Fabrication and characterization of MgB2/SS 316L superconducting wire with amorphous boron prepared by sintering and cold rolling

Magnesium diboride (MgB₂) is proposed to be a highly efficient wire with zero resistivity. In this research, Mg powder and amorphous-boron sheathed with a stainless steel (SS) 316L tube and powder-in-tube (PIT) technique were used in order to create a cheaper and potential superconductor that could eventually replace the currently expensive price crystalline boron. Mixed powder was put into SS 316L tube and compacted to avoid oxidation while being sintered at a temperature of 800 °C for one hour, prior to cold rolling with various size reduction.
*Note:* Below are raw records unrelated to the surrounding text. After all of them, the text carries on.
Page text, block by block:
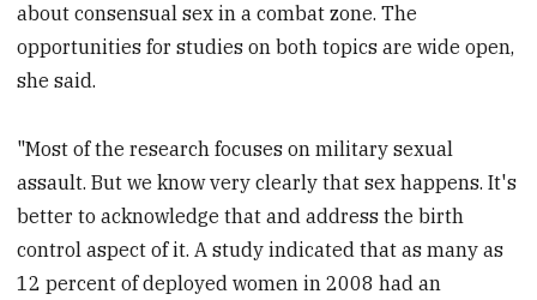
about consensual sex in a combat zone. The
opportunities for studies on both topics are wide open,
she said.
"Most of the research focuses on military sexual
assault. But we know very clearly that sex happens. It's
better to acknowledge that and address the birth
control aspect of it. A study indicated that as many as
12 percent of deployed women in 2008 had an
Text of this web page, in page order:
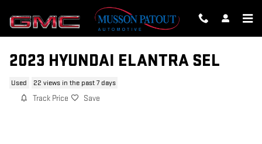
2023 HYUNDAI ELANTRA SEL
Used 22 views in the past 7 days
Track Price Save
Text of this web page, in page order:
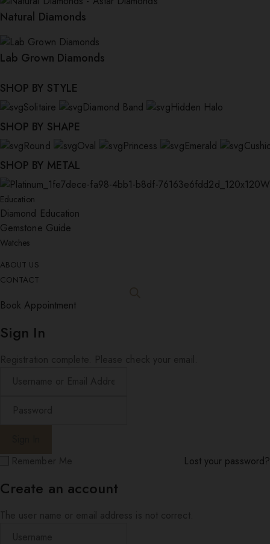
Natural Diamonds
Lab Grown Diamonds
SHOP BY STYLE
Solitaire Diamond Band Hidden Halo
SHOP BY SHAPE
Round Oval Princess Emerald
SHOP BY METAL
Education
Diamond Education
Gemstone Guide
Watches
ABOUT US
CONTACT
Book Appointment
Sign In
Lost your password?
Create an account
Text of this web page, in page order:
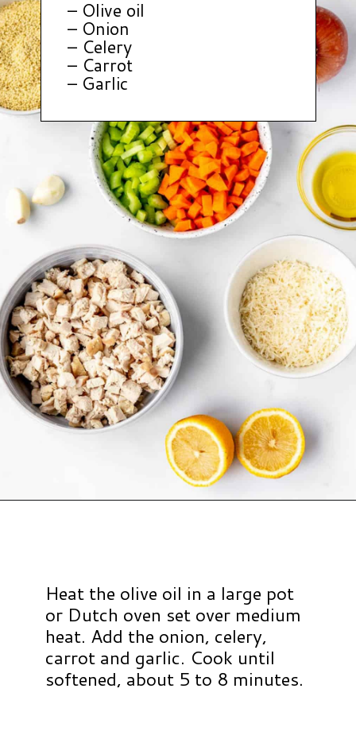
– Olive oil
– Onion
– Celery
– Carrot
– Garlic
Heat the olive oil in a large pot
or Dutch oven set over medium
heat. Add the onion, celery,
carrot and garlic. Cook until
softened, about 5 to 8 minutes.
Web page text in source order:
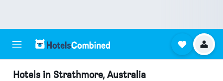
Hotels in Strathmore, Australia
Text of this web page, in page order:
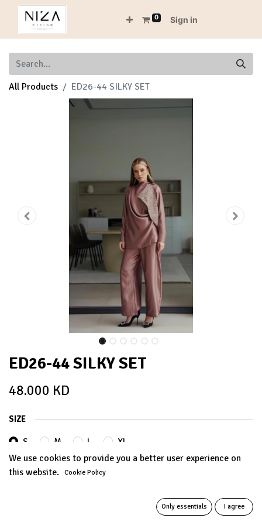
0 Sign in
All Products ED26-44 SILKY SET
ED26-44 SILKY SET
48.000 KD
SIZE
S M L XL
We use cookies to provide you a better user experience on
this website. Cookie Policy
Only essentials I agree
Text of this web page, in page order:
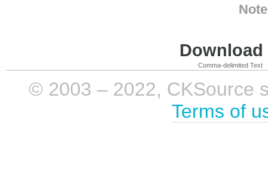
Comma-delimited Text
© 2003 – 2022, CKSource
Terms of
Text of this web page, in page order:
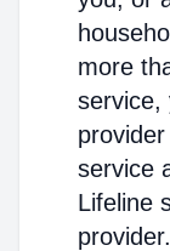
more
service,
service
Lifeline
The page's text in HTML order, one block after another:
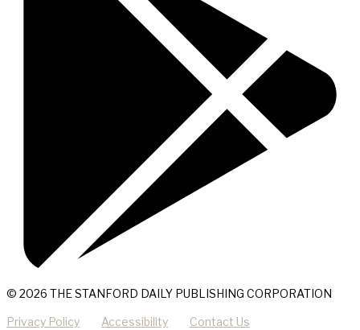
© 2026 THE STANFORD DAILY PUBLISHING CORPORATION
Privacy Policy Accessibility Contact Us
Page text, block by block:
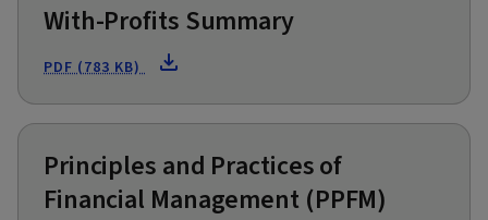
With-Profits Summary
PDF (783 KB)
Principles and Practices of
Financial Management (PPFM)
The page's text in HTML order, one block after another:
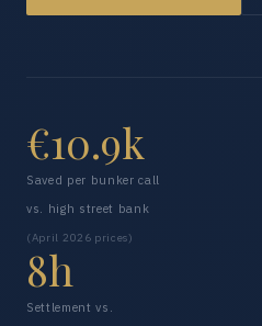
€10.9k
Saved per bunker call
vs. high street bank
(April 2026 prices)
8h
Settlement vs.
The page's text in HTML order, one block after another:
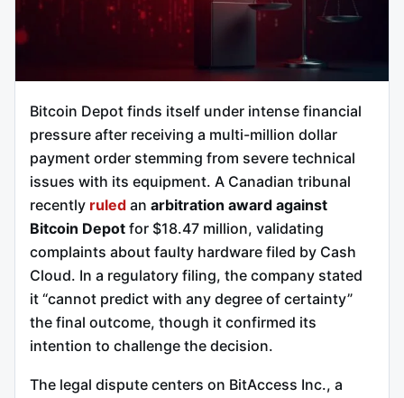
Bitcoin Depot finds itself under intense financial
pressure after receiving a multi-million dollar
payment order stemming from severe technical
issues with its equipment. A Canadian tribunal
recently ruled an arbitration award against
Bitcoin Depot for $18.47 million, validating
complaints about faulty hardware filed by Cash
Cloud. In a regulatory filing, the company stated
it “cannot predict with any degree of certainty”
the final outcome, though it confirmed its
intention to challenge the decision.
The legal dispute centers on BitAccess Inc., a
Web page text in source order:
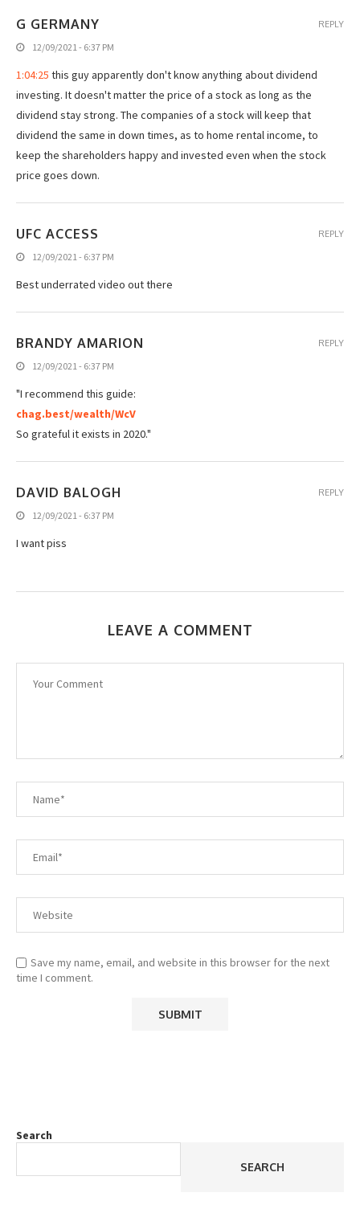
G GERMANY
12/09/2021 - 6:37 PM
1:04:25 this guy apparently don't know anything about dividend
investing. It doesn't matter the price of a stock as long as the
dividend stay strong. The companies of a stock will keep that
dividend the same in down times, as to home rental income, to
keep the shareholders happy and invested even when the stock
price goes down.
REPLY
UFC ACCESS
12/09/2021 - 6:37 PM
Best underrated video out there
REPLY
BRANDY AMARION
12/09/2021 - 6:37 PM
"I recommend this guide:
chag.best/wealth/WcV
So grateful it exists in 2020."
REPLY
DAVID BALOGH
12/09/2021 - 6:37 PM
I want piss
REPLY
LEAVE A COMMENT
Save my name, email, and website in this browser for the next
time I comment.
Search
SEARCH
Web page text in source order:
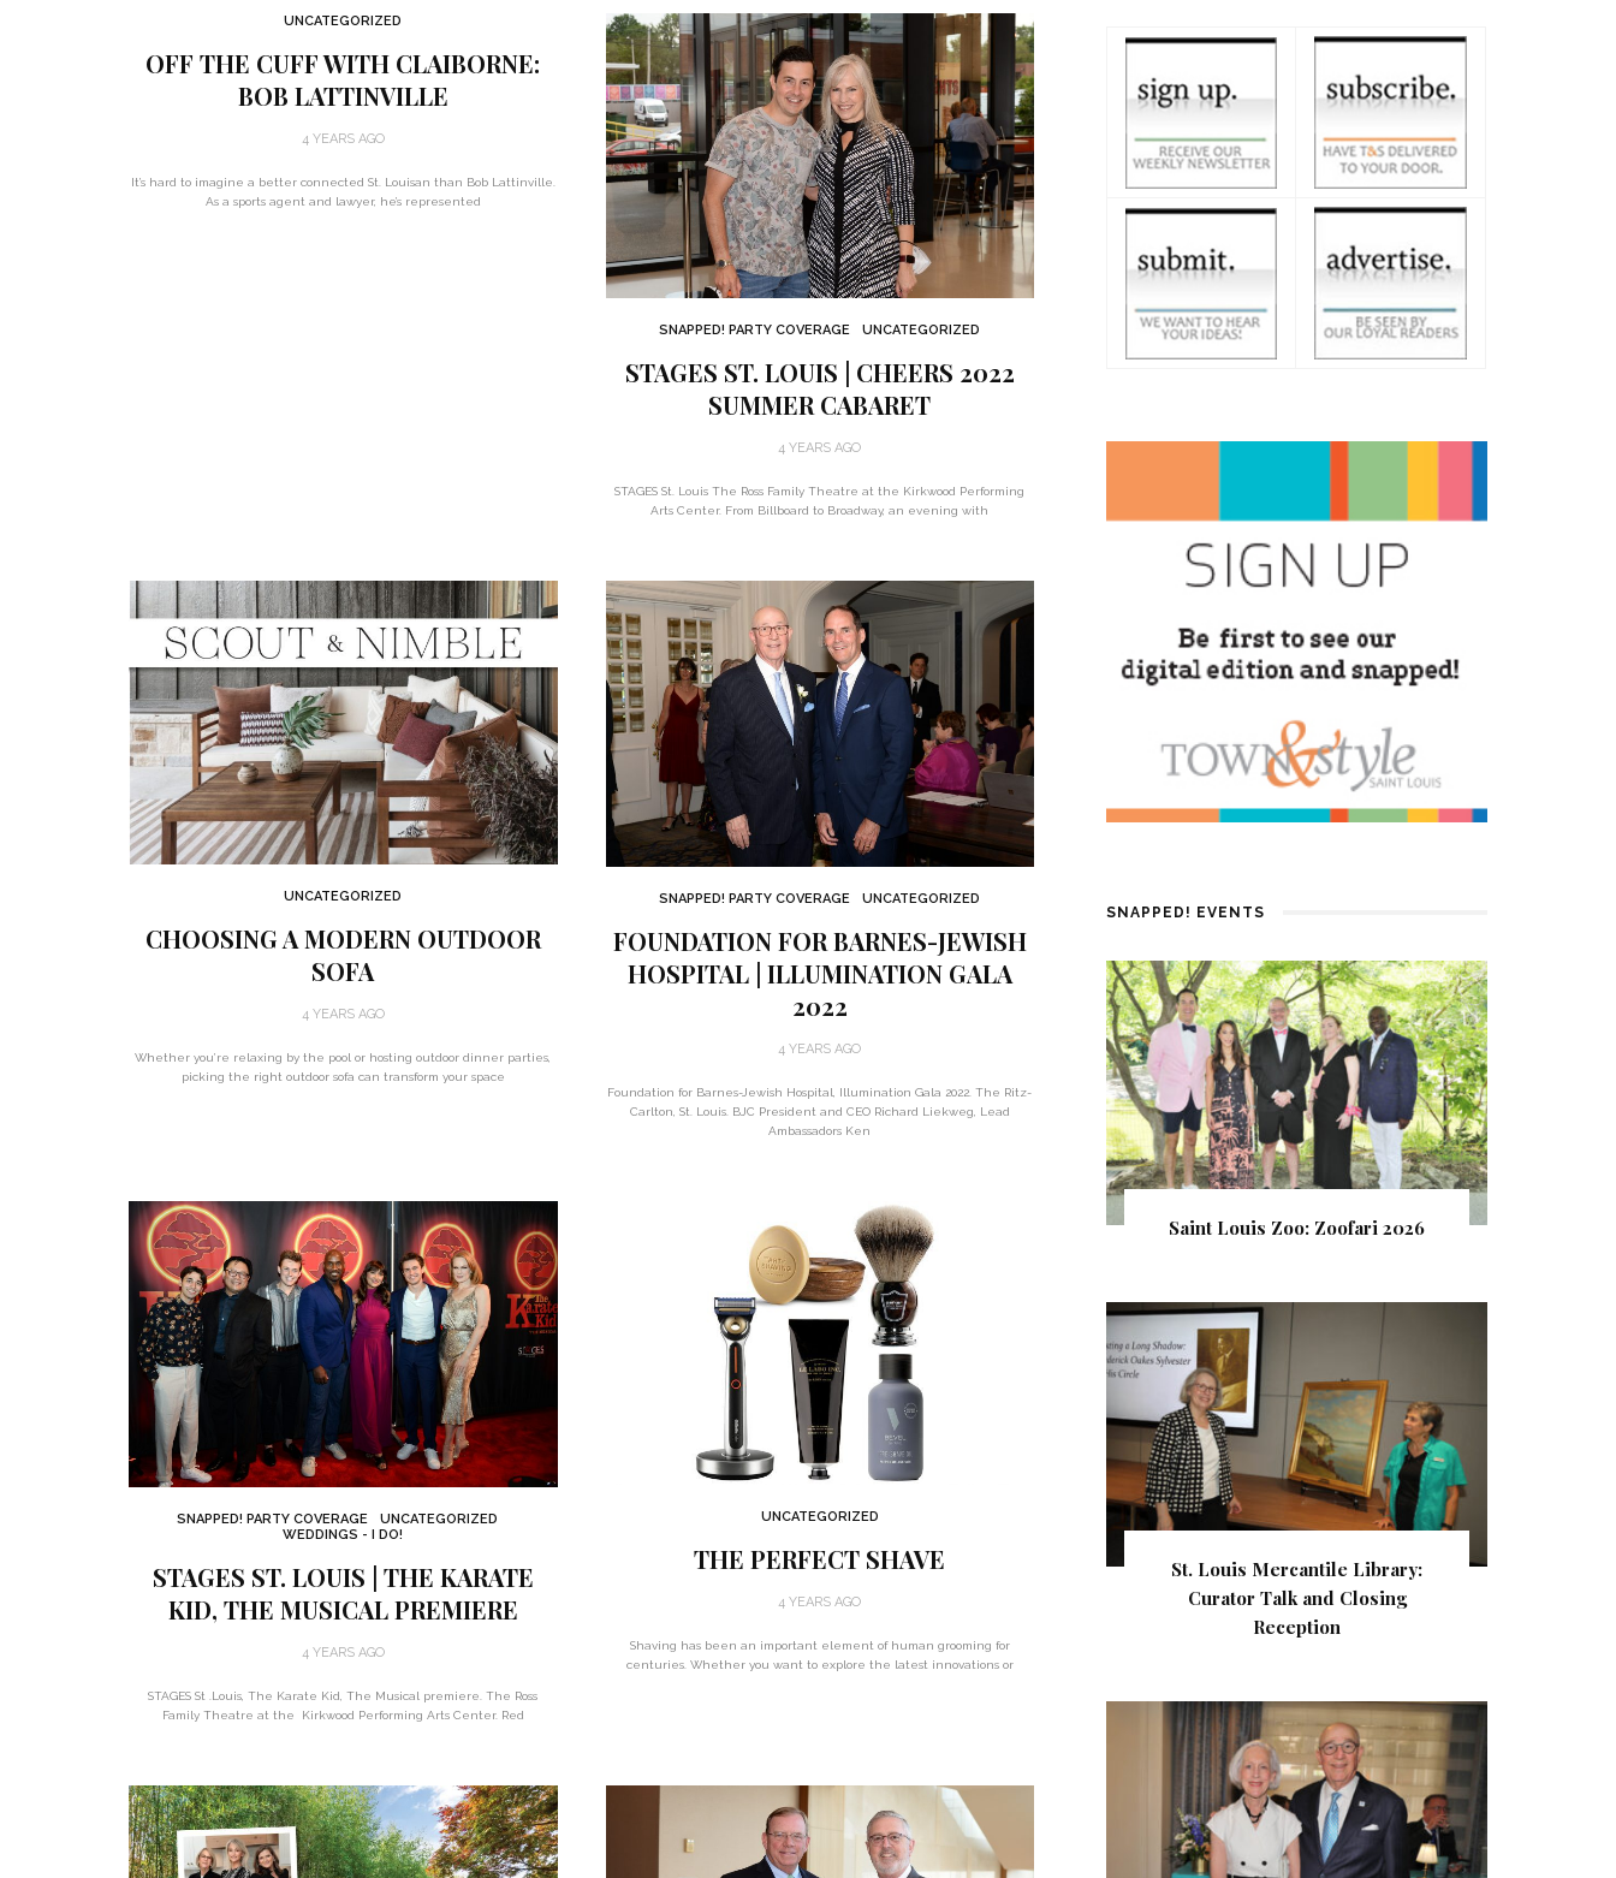
UNCATEGORIZED
OFF THE CUFF WITH CLAIBORNE:
BOB LATTINVILLE
4 YEARS AGO
It’s hard to imagine a better connected St. Louisan than Bob Lattinville.
As a sports agent and lawyer, he’s represented
SNAPPED! PARTY COVERAGE UNCATEGORIZED
STAGES ST. LOUIS | CHEERS 2022
SUMMER CABARET
4 YEARS AGO
STAGES St. Louis The Ross Family Theatre at the Kirkwood Performing
Arts Center. From Billboard to Broadway, an evening with
UNCATEGORIZED
CHOOSING A MODERN OUTDOOR
SOFA
4 YEARS AGO
Whether you’re relaxing by the pool or hosting outdoor dinner parties,
picking the right outdoor sofa can transform your space
SNAPPED! PARTY COVERAGE UNCATEGORIZED
FOUNDATION FOR BARNES-JEWISH
HOSPITAL | ILLUMINATION GALA
2022
4 YEARS AGO
Foundation for Barnes-Jewish Hospital, Illumination Gala 2022. The Ritz-
Carlton, St. Louis. BJC President and CEO Richard Liekweg, Lead
Ambassadors Ken
SNAPPED! PARTY COVERAGE
UNCATEGORIZED
WEDDINGS - I DO!
STAGES ST. LOUIS | THE KARATE
KID, THE MUSICAL PREMIERE
4 YEARS AGO
STAGES St .Louis, The Karate Kid, The Musical premiere. The Ross
Family Theatre at the Kirkwood Performing Arts Center. Red
UNCATEGORIZED
THE PERFECT SHAVE
4 YEARS AGO
Shaving has been an important element of human grooming for
centuries. Whether you want to explore the latest innovations or
SNAPPED! EVENTS
Saint Louis Zoo: Zoofari 2026
St. Louis Mercantile Library:
Curator Talk and Closing
Reception

X-ray diffraction (XRD), scanning electron microscopy (SEM), and cryogenic magnet characterization were used to evaluate the crystal structures, surface morphology, and resistivity versus temperature and SQUID measurement for all samples. The XRD analysis revealed that the majority of the MgB₂ phase was produced accompanied with a small quantity of MgO and Fe phases. The results of the SEM showed particle agglomeration in the sample’s morphology. It has been found that using the size reduction up to 60 % in the cold rolling step, the critical temperature (Tc) onset of the resulting MgB₂ was calculated to be 39.25 and 39.44 K, respectively. This results reveal that the fabrication of the superconducting wire can be realized using a more economic raw material and process.